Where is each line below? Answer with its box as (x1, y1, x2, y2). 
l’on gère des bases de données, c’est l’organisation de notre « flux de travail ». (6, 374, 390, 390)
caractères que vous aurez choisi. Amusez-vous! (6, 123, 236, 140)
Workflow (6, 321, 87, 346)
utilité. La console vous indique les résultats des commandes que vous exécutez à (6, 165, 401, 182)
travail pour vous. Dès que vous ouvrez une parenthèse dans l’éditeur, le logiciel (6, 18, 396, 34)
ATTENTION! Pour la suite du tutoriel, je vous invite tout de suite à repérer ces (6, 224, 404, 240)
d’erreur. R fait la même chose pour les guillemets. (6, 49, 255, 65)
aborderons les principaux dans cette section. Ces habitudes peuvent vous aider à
··········
▶ **About this task**:
Only the data above, repeated exactly, should make up the reply.

▶ **Result of this exercise**:
Where is each line below? Answer with its box as (x1, y1, x2, y2). 
l’on gère des bases de données, c’est l’organisation de notre « flux de travail ». (6, 374, 390, 390)
caractères que vous aurez choisi. Amusez-vous! (6, 123, 236, 140)
Workflow (6, 321, 87, 346)
utilité. La console vous indique les résultats des commandes que vous exécutez à (6, 165, 401, 182)
travail pour vous. Dès que vous ouvrez une parenthèse dans l’éditeur, le logiciel (6, 18, 396, 34)
ATTENTION! Pour la suite du tutoriel, je vous invite tout de suite à repérer ces (6, 224, 404, 240)
d’erreur. R fait la même chose pour les guillemets. (6, 49, 255, 65)
aborderons les principaux dans cette section. Ces habitudes peuvent vous aider à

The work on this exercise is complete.